[Exercise inputs Boundary: Start]
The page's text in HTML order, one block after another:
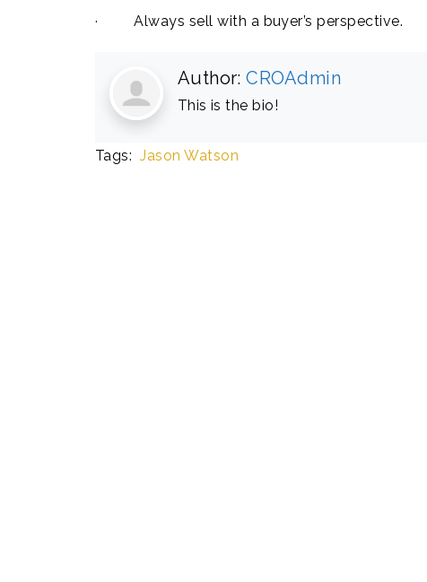
· Always sell with a buyer’s perspective.
Author:CROAdmin
This is the bio!
Tags: Jason Watson
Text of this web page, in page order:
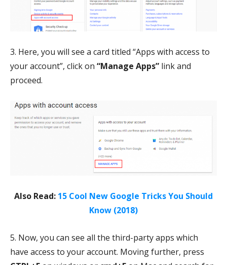
3. Here, you will see a card titled “Apps with access to
your account”, click on “Manage Apps” link and
proceed.
Also Read: 15 Cool New Google Tricks You Should
Know (2018)
5. Now, you can see all the third-party apps which
have access to your account. Moving further, press
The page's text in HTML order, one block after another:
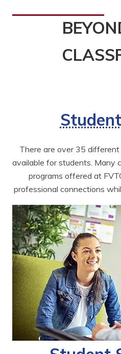
There are over 35
available for students. Many
programs offered at
professional connections
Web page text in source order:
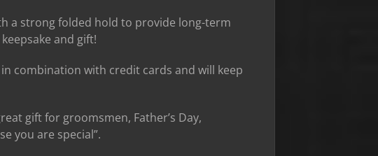
a strong folded hold to provide long-term
and gift!
combination with credit cards and will keep
gift for groomsmen, Father’s Day,
you are special”.
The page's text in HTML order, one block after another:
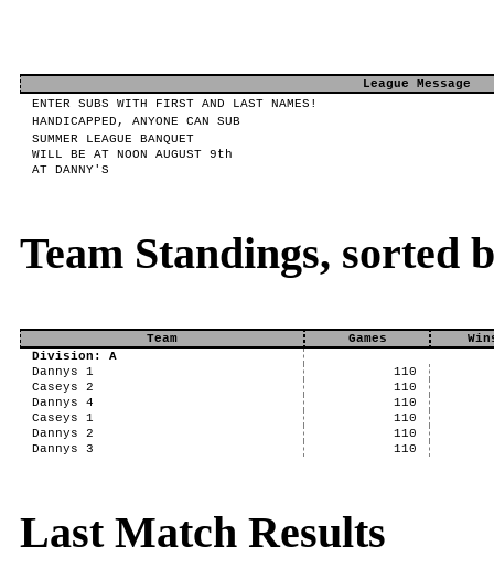
League Message
ENTER SUBS WITH FIRST AND LAST NAMES!
HANDICAPPED, ANYONE CAN SUB
SUMMER LEAGUE BANQUET
WILL BE AT NOON AUGUST 9th
AT DANNY'S
Team Standings, sorted
Team Games
Division: A
Dannys 1
110
Caseys 2
110
Dannys 4
110
Caseys 1
110
Dannys 2
110
Dannys 3
110
Last Match Results
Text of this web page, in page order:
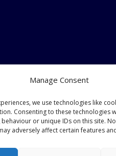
[Exercise inputs Boundary: End]
[Problem details]
Restate the material above word for word; pictures do not belong in the copy.

[Response below]
The page's text in HTML order, one block after another:
· Always sell with a buyer’s perspective.
Author:CROAdmin
This is the bio!
Tags: Jason Watson
Text of this web page, in page order:
3. Here, you will see a card titled “Apps with access to
your account”, click on “Manage Apps” link and
proceed.
Also Read: 15 Cool New Google Tricks You Should
Know (2018)
5. Now, you can see all the third-party apps which
have access to your account. Moving further, press
The page's text in HTML order, one block after another:
There are over 35
available for students. Many
programs offered at
professional connections
Web page text in source order:
a strong folded hold to provide long-term
and gift!
combination with credit cards and will keep
gift for groomsmen, Father’s Day,
you are special”.
The page's text in HTML order, one block after another:
League Message
ENTER SUBS WITH FIRST AND LAST NAMES!
HANDICAPPED, ANYONE CAN SUB
SUMMER LEAGUE BANQUET
WILL BE AT NOON AUGUST 9th
AT DANNY'S
Team Standings, sorted
Team Games
Division: A
Dannys 1
110
Caseys 2
110
Dannys 4
110
Caseys 1
110
Dannys 2
110
Dannys 3
110
Last Match Results
Text of this web page, in page order:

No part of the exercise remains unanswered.